Jahresendspurt bei der Steuer: 2 wenig bekannte Tipps

Wer seine Ausgaben geschickt plant, kann schöne Vorteile und sogar eine schöne Steuererstattung für sich herausholen. Zwei wenig bekannte Tipps, die Sie vor dem Jahreswechsel planen können, finden Sie hier:


Tipp 1: Haushaltsnahe Leistungen geschickt aufteilen und doppelt Steuern sparen!

Bestimmt kennen Sie die haushaltsnahen Dienst- und Handwerkerleistungen, mit denen Sie Steuern sparen können: Wenn Sie alle Höchstgrenzen ausnutzen, kommen Sie auf den stattlichen Betrag von 5.200 €, den Sie pro Jahr an Steuern erstattet bekommen können:

  • Haushaltsnahe Dienstleistungen und häusliche Pflege- und Betreuungsleistungen, die durch Selbstständige in Ihrem Auftrag oder von einem bei Ihnen sozialversicherungspflichtigen Angestellten ausgeführt werden: 20 % der Kosten (ohne Materialkosten), max. 4.000 € pro Jahr.
  • Haushaltsnahe Handwerkerleistungen, die durch Selbstständige in Ihrem Auftrag ausgeführt werden: 20 % der Kosten (ohne Materialkosten), max. 1.200 € pro Jahr.

Schauen Sie sich in Ihrer Privatwohnung oder Ihrem Haus um!

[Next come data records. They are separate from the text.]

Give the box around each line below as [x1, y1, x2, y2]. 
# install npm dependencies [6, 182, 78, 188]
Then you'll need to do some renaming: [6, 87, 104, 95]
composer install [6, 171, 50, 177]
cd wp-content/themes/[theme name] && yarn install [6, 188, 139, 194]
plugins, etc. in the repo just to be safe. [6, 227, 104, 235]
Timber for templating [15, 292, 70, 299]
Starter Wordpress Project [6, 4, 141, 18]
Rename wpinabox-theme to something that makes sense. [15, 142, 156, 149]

Gibt es noch Arbeiten, die Sie gern erledigen lassen würden? Dann beauftragen und zahlen Sie die Arbeiten noch innerhalb 2014, um die Steuer sofort zu sparen!

Der Tipp jetzt: Teilen Sie die verschiedenen Arbeiten geschickt auf! Bei größeren und teuren Projekten können Sie durch die Höchstgrenzen von 1.200 bzw. 4.000 € im Jahr nur einen Teil der Arbeiten steuerlich geltend machen. Durch eine geschickte Planung können Sie mehr für sich herausholen. Das können Sie jetzt gut für den Jahreswechsel 2014/2015 planen! Die Idee: Sie verteilen die Arbeiten auf Dezember 2014 und Januar 2015. So können Sie die Höchstgrenze doppelt nutzen. Wichtig dabei: Was Sie in 2014 geltend machen wollen, muss auch schon 2014 gezahlt werden. Hier ist also eine genaue Terminplanung und Absprache mit den Handwerkern oder Dienstleistern erforderlich!

Tipp 2: Haben Sie außergewöhnliche Belastungen?

Haben Sie in 2014 außergewöhnliche Ausgaben? Müssen Sie z. B. eine medizinisch notwendige Zahnbehandlung teilweise aus eigener Tasche bezahlen? Oder pflegebedürftige Eltern unterstützen? Was viele nicht wissen: Solche und ähnliche Ausgabe können Sie oft als „außergewöhnliche Belastung“ steuerlich geltend machen.

Natürlich können Sie nicht einfach alle Kosten, die Ihnen im Zusammenhang mit einer solchen außergewöhnlichen Belastung entstehen, einfach von Ihren Einkünften abziehen. Zunächst müssen Sie die Kosten, die Ihnen erstattet werden (z.  B. durch Krankenkasse oder Versicherungen), abziehen. Dann werden nur die Kosten erstattet, die Ihren zumutbaren Anteil übersteigen. Sie müssen also sozusagen einen Eigenanteil an den außergewöhnlichen Belastungen tragen. Wie hoch dieser ist, hängt von Ihrem Einkommen und Ihrem Familienstand ab.

Hier gibt es eine interessante Gestaltungsmöglichkeit: Sie können die Ausgaben für unterschiedliche außergewöhnliche Belastungen jährlich bündeln. So können Sie ggf. durch eine entsprechende Planung die Grenze überschreiten und dadurch überhaupt erst in den Genuss des Steuervorteils kommen. Beispiel: Sie müssen im Herbst 2014 eine ärztlich verordnete Kur machen. Die Krankenkasse trägt nur einen Teil, Sie selbst müssen 3.500 € zuzahlen. Ihr Eigenanteil bei den außergewöhnlichen Belastungen liegt bei 4.000 €. Dann bietet es sich z.  B. an, eine anstehende teure Zahnarztbehandlung, die eigentlich erst fürs kommende Jahr geplant war, bereits in 2014 durchzuführen, um die Eigenanteilsgrenze zu überschreiten.